Are integers in Python passed by value or reference?

Question

I wrote the following code to check if integers are passed by value or reference.

foo = 1

def f(bar):
    print id(foo) == id(bar)
    bar += 1
    print foo, bar

f(foo)

The output I get is

True
1, 2

From the Python documentation, id(object) returns the identity of an object. In the CPython implementation, this is the address of the object in memory. Since the first statement in the function body returns True, it means foo has been passed by reference, but why does the last statement print 1, 2 instead of 2, 2?

Answer 1

In Python, like in many modern OO languages

foo = 1

actually creates an object with the value 1 and assigns a reference to the alias foo. The internal type of foo is PyIntObject. This means Python isn't using the CPU / hardware int type, it always uses objects to handle numbers internally. The correct term is "plain integer", btw.

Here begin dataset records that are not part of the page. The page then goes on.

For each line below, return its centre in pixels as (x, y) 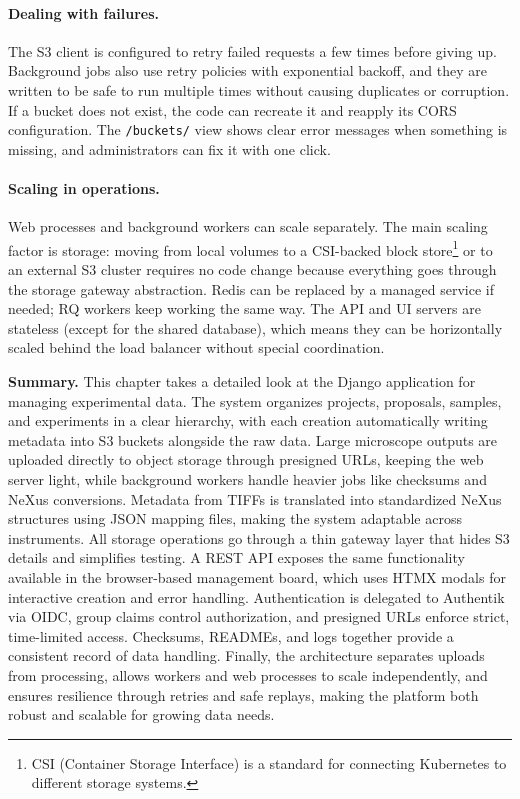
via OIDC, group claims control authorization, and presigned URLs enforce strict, (259, 616)
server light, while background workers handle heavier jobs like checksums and (247, 479)
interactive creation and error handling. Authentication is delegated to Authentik (256, 596)
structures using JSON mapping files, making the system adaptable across (235, 518)
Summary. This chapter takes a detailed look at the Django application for (242, 381)
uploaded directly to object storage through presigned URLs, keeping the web (246, 459)
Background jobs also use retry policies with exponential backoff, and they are (247, 70)
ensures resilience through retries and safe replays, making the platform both (243, 694)

But creating objects is very expensive. That's why Python keeps an internal cache for a few numbers. Which means:

foo = 1
bar = 1
assert id(foo) == id(bar)

This isn't guaranteed, it's just a side effect of the implementation.

Number types in Python are also immutable. So even though bar in your example is an alias for the cached int number, changing bar doesn't modify the internal value. Instead, bar is pointed to another instance which is why the id changes.

Because of the aforementioned optimization, this works as well:

foo = 1
bar = 1
assert id(foo) == id(bar)

bar += 1
assert id(foo) != id(bar)

bar -= 1
assert id(foo) == id(bar)